It’s often a challenge for grant managers, administrators, and other staff at the department level to maintain adequate control of account and project expenditures, account tracking, and other financial record-keeping.  Many of the issues that department managers face are because the central accounting system only has a limited ability to track detailed department-level records specific to grant administration.

For example, I’ve talked with research department administrators who can’t get records from the centralized accounting office to accurately track the department’s revolving funds, clinical income funds, and other revenue streams. These reports are critical for departmental budgeting, as well as for tracking encumbrance, expenditure, and balance information.

For many organizations, it might be time to consider implementing a shadow accounting system.

What is a shadow accounting system?

The term “shadow accounting system” refers to a set of records maintained at a local or departmental level–independent of the centralized “system of record” maintained by the larger institution. Sounds vaguely mysterious, right?

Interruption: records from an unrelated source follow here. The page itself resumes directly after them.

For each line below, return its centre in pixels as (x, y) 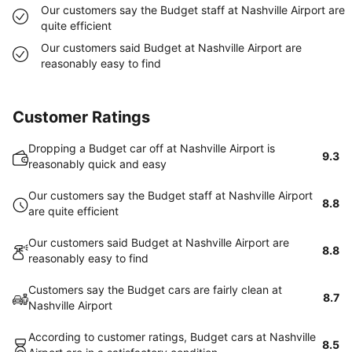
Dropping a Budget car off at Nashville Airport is (152, 148)
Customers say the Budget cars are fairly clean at (155, 290)
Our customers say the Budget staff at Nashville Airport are (193, 10)
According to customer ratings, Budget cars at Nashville (172, 337)
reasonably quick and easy (97, 164)
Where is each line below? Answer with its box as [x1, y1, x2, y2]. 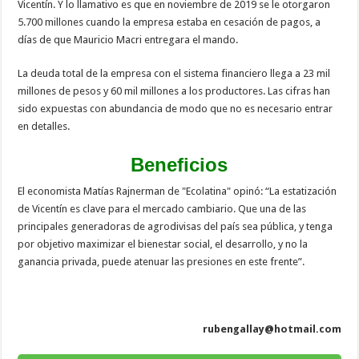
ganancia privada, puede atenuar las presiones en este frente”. [18, 255, 305, 268]
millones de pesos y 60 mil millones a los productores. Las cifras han [18, 84, 331, 97]
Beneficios [131, 153, 228, 175]
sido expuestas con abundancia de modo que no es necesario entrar [18, 102, 333, 115]
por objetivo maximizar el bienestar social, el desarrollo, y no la [18, 237, 309, 250]
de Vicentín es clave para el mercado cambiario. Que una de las [18, 202, 307, 215]
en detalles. [18, 119, 71, 132]
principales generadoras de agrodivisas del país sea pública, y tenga [18, 220, 333, 232]
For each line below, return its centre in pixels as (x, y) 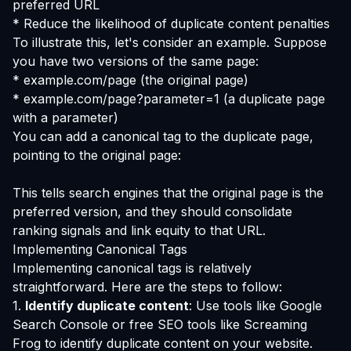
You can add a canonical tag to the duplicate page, (163, 136)
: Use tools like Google (255, 306)
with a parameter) (65, 118)
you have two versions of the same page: (136, 61)
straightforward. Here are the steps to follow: (147, 287)
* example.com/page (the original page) (130, 80)
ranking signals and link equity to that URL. (139, 230)
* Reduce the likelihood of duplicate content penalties (171, 24)
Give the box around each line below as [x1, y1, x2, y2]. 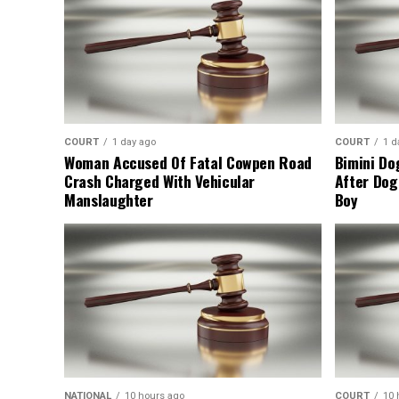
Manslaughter [64, 188, 153, 212]
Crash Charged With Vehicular [64, 169, 256, 193]
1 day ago [112, 136, 156, 149]
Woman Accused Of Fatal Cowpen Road [64, 151, 313, 175]
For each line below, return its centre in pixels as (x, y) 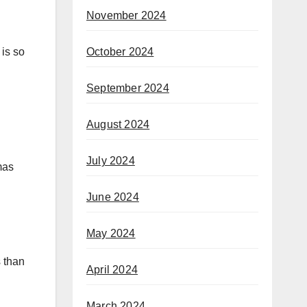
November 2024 (126, 16)
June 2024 (113, 197)
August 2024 (118, 125)
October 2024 (120, 52)
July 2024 (111, 161)
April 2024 (112, 270)
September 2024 (128, 88)
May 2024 (111, 234)
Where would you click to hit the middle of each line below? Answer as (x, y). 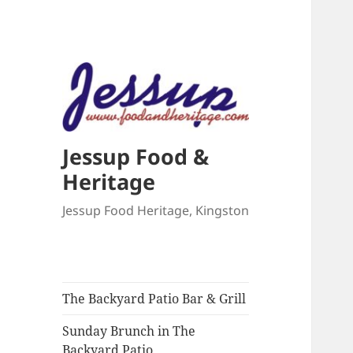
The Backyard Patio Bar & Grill (154, 299)
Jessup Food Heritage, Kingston (156, 211)
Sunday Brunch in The (129, 331)
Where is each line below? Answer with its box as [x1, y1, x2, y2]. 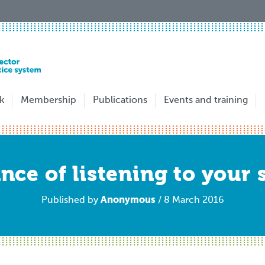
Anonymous [100, 193, 156, 205]
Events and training [164, 96, 248, 106]
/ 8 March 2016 [155, 195, 224, 205]
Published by [41, 195, 101, 205]
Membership [21, 96, 76, 106]
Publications [93, 96, 147, 106]
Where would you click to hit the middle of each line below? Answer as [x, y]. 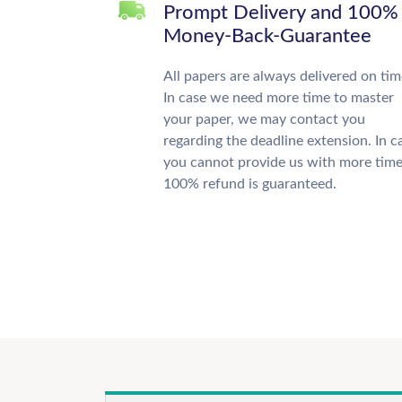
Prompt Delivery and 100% [281, 12]
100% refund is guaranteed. [250, 184]
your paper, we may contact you [264, 119]
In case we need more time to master [279, 97]
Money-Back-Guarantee [267, 35]
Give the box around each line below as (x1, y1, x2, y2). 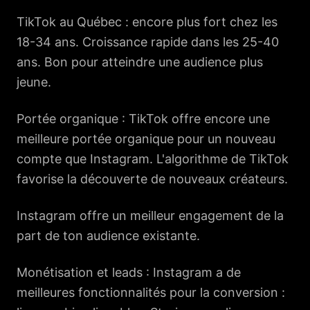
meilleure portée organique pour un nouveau (17, 131, 275, 146)
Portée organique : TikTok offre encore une (17, 111, 270, 126)
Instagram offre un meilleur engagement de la (17, 208, 284, 223)
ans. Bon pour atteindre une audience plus (17, 55, 263, 69)
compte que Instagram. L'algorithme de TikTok (17, 152, 289, 166)
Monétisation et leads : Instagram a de (17, 265, 241, 280)
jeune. (17, 75, 51, 89)
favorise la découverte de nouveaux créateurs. (17, 172, 288, 186)
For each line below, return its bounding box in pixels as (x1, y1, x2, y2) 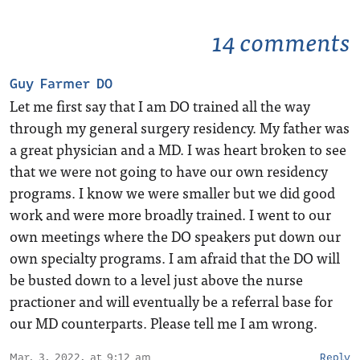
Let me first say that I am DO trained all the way (10, 94, 310, 117)
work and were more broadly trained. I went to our (10, 202, 331, 226)
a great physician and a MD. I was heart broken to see (10, 137, 346, 161)
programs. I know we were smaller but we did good (10, 181, 335, 204)
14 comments (212, 19, 350, 61)
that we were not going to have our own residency (10, 159, 328, 182)
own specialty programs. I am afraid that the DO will (10, 246, 340, 269)
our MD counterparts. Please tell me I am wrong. (10, 311, 317, 334)
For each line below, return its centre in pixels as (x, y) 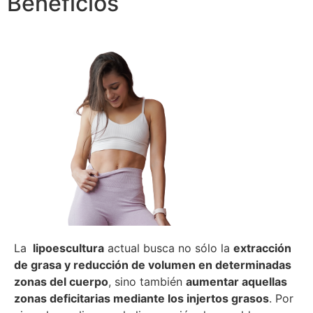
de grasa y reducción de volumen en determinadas (153, 265)
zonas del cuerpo (61, 282)
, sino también (147, 282)
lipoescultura (67, 248)
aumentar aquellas (236, 282)
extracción (262, 248)
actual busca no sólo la (169, 248)
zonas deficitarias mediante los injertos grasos (141, 299)
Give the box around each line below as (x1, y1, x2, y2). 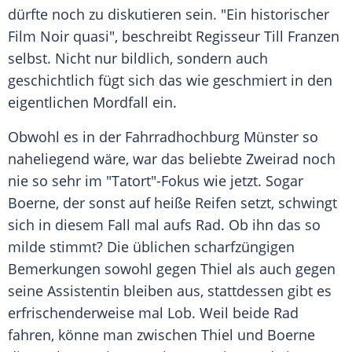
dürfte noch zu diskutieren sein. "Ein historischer (8, 5, 329, 24)
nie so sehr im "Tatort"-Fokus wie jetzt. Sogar (8, 171, 303, 191)
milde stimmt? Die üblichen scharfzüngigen (8, 237, 295, 257)
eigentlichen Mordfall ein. (8, 93, 177, 112)
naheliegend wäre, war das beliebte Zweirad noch (8, 149, 335, 169)
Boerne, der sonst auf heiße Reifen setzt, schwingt (8, 193, 337, 213)
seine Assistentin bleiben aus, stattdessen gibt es (8, 281, 332, 301)
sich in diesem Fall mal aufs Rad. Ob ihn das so (8, 215, 321, 235)
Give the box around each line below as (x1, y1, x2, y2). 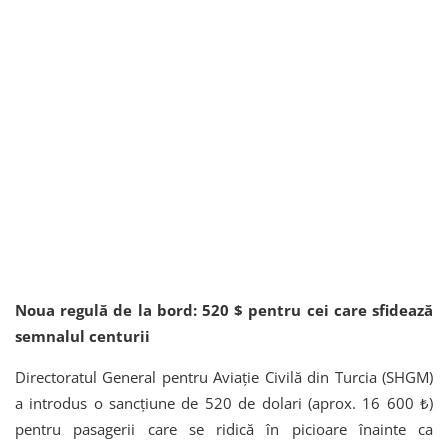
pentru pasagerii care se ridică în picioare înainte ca (15, 419, 433, 440)
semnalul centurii (15, 326, 150, 347)
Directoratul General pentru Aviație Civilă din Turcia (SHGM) (15, 367, 433, 388)
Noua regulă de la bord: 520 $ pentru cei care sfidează (15, 300, 433, 321)
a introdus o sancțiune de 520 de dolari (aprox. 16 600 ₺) (15, 393, 433, 414)
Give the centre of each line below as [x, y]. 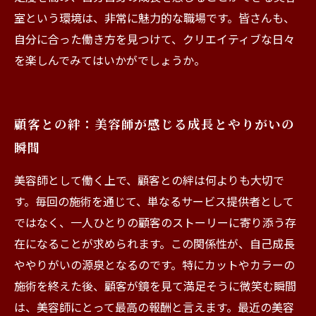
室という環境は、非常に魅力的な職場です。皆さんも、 [154, 18]
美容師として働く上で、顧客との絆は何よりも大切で [149, 180]
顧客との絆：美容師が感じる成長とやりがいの [154, 124]
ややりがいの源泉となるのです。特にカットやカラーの [154, 265]
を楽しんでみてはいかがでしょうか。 [110, 60]
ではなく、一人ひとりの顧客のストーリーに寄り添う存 [155, 222]
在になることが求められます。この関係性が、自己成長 [154, 243]
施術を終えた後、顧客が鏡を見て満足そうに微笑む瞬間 [155, 286]

Even before automated grant management systems, shadow accounting systems have existed, certainly at research labs. For example, in previous decades, it was common for some research lab staffers to track account balances by hand in their lab books.

When implemented carefully, shadow accounting systems are an option for many small departments within larger institutes, or research labs at colleges, universities, and research hospitals.

Closing the gap

It is a given that a central accounting system emphasizes institutional accounting. It’s the big picture of accounting, the view at 10,000 feet, focusing on the forest and not the trees.

But sometimes you need to focus on the trees. Most centralized accounting systems simply don’t provide everything needed to adequately run a research lab or department. Nor do they provide the flexibility to produce detailed and specific reports. They were designed to handle things like payroll and taxes, not the details of research grants. (In fact, relying on accounting software to manage awards is risky and can put you in danger of noncompliance. Learn more in this free whitepaper.)

So the process of developing a shadow accounting system has evolved to close the reporting and accounting gap.

When to implement a shadow system

In general, it makes sense to consider a shadow accounting systems when:

  • The institution’s central accounting system can’t provide enough detailed information.
  • Departmental information is not readily available in a usable form, or information must be manually assembled or organized.
  • There is too much lag time between incurring an obligation and it being posted to the central records.
  • There are tangible resource savings to be gained, especially in the area of improved decision-making and removing manual bottlenecks.

A department is wise to implement a shadow accounting system that was developed by someone experienced and who’s gotten significant input from departmental management. That way, the system is better able to deliver customized and detailed reports that serve departmental needs, rather than general reports that aren’t as useful.

Shadow accounting systems in action

Many organizations have turned to research administration software.  The solution benefits many small departments, centers, institutes, and research labs at colleges, universities, and research hospitals.

These departments use the solution as a financial accounting and a departmental management system. Emphasis is placed on maintaining up-to-date information and generating reports not provided by the centralized system used by general administration.

Departments can track university-defined accounts (funds) and user-defined cost centers for managing special commitments (such as faculty startup funds or internally sponsored research) within a department.

One department accountant told us, “My job is a lot easier. It’s great to use a program that’s designed for universities, rather than trying to adapt to a cumbersome corporate accounting program.”